Lycore Development

Posted on May 19

Your Tech Stack Has an AI Problem: How to Audit and Fix It in 2026

#ai #architecture #llm #softwareengineering

The Stack That Made Sense in 2022 Might Be Working Against You Now

Two years ago, the advice was consistent: pick boring technology. Rails, Django, Postgres, maybe some Redis. Proven tools, well-understood failure modes, strong hiring pools.

That advice isn't wrong. But it's incomplete in 2026, because the definition of "boring" is changing fast. The tools that were exotic in 2022 — vector databases, LLM APIs, streaming inference, semantic search — are now table stakes.

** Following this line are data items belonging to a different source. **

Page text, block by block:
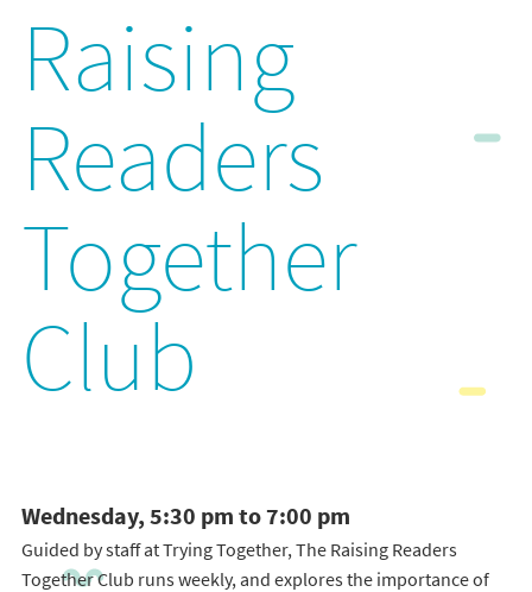
Raising
Readers
Together
Club
Wednesday, 5:30 pm to 7:00 pm
Guided by staff at Trying Together, The Raising Readers
Together Club runs weekly, and explores the importance of
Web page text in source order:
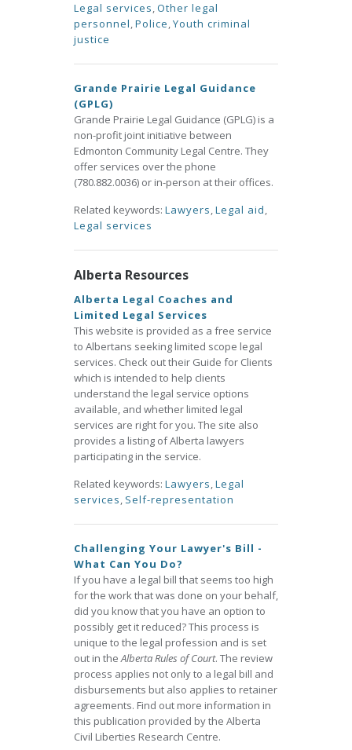
Legal services,Other legal
personnel,Police,Youth criminal
justice
Grande Prairie Legal Guidance
(GPLG)
Grande Prairie Legal Guidance (GPLG) is a
non-profit joint initiative between
Edmonton Community Legal Centre. They
offer services over the phone
(780.882.0036) or in-person at their offices.
Related keywords: Lawyers,Legal aid,
Legal services
Alberta Resources
Alberta Legal Coaches and
Limited Legal Services
This website is provided as a free service
to Albertans seeking limited scope legal
services. Check out their Guide for Clients
which is intended to help clients
understand the legal service options
available, and whether limited legal
services are right for you. The site also
provides a listing of Alberta lawyers
participating in the service.
Related keywords: Lawyers,Legal
services, Self-representation
Challenging Your Lawyer's Bill -
What Can You Do?
If you have a legal bill that seems too high
for the work that was done on your behalf,
did you know that you have an option to
possibly get it reduced? This process is
unique to the legal profession and is set
out in theAlberta Rules of Court. The review
process applies not only to a legal bill and
disbursements but also applies to retainer
agreements. Find out more information in
this publication provided by the Alberta
Civil Liberties Research Centre.

And teams whose stacks weren't designed to integrate them are spending engineering cycles on plumbing rather than product.

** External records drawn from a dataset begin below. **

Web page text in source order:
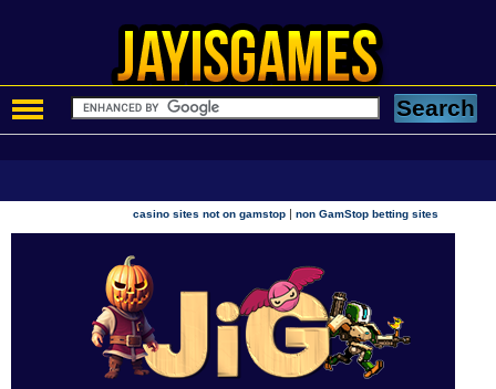
casino sites not on gamstop |non GamStop betting sites
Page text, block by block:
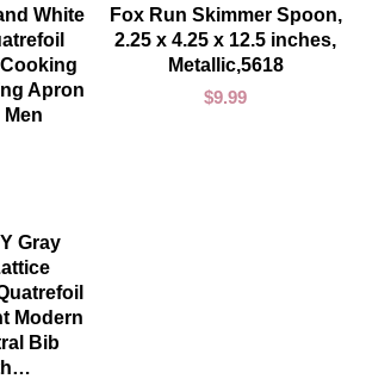
White
Apron
ADD TO CART
Fox Run Skimmer Spoon,
2.25 x 4.25 x 12.5 inches,
Metallic,5618
$9.99
Gray
Modern
Bib
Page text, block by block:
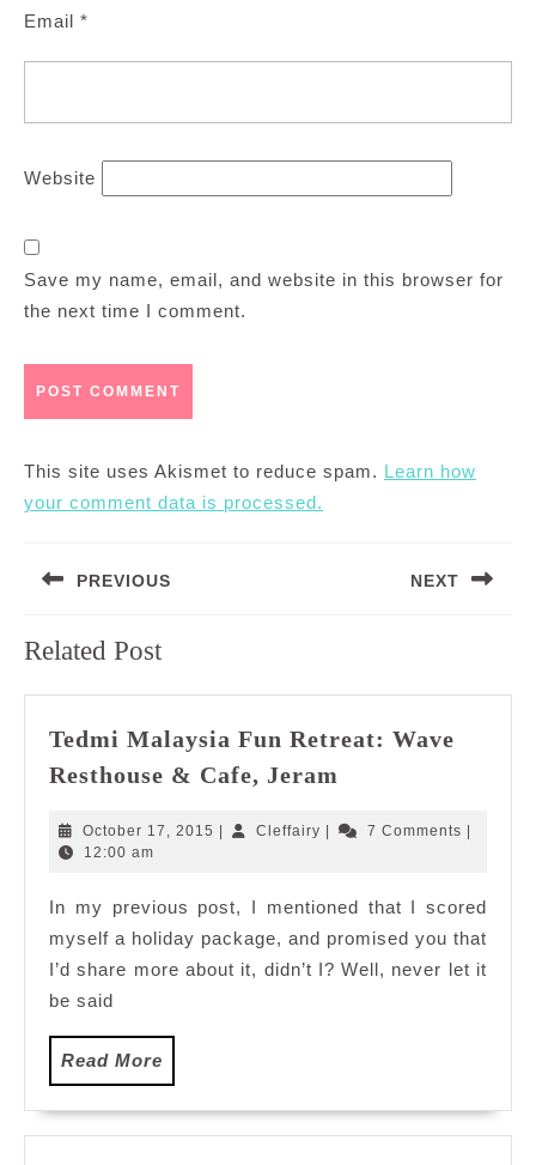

This isn't a post about rewriting everything. It's about doing a clear-eyed audit of where your current stack creates friction for AI integration, and making targeted changes rather than wholesale replacements.

The Audit Framework: Four Layers to Examine

A tech stack audit for AI readiness covers four layers:

Data layer — Can your data be easily fed to AI systems?
Compute layer — Can you run or call inference affordably at scale?
Integration layer — Can your services consume and produce AI outputs cleanly?
Observability layer — Can you monitor AI system behaviour in production?

Let's go through each.

Layer 1: The Data Layer

AI systems are only as good as the data they operate on. The most common data layer problems we find in audits:

Unstructured data sitting in blobs with no retrieval story

You have years of customer emails, support tickets, sales calls, and internal documents in S3 or Google Drive. You know there's value in there. You have no way to query it semantically.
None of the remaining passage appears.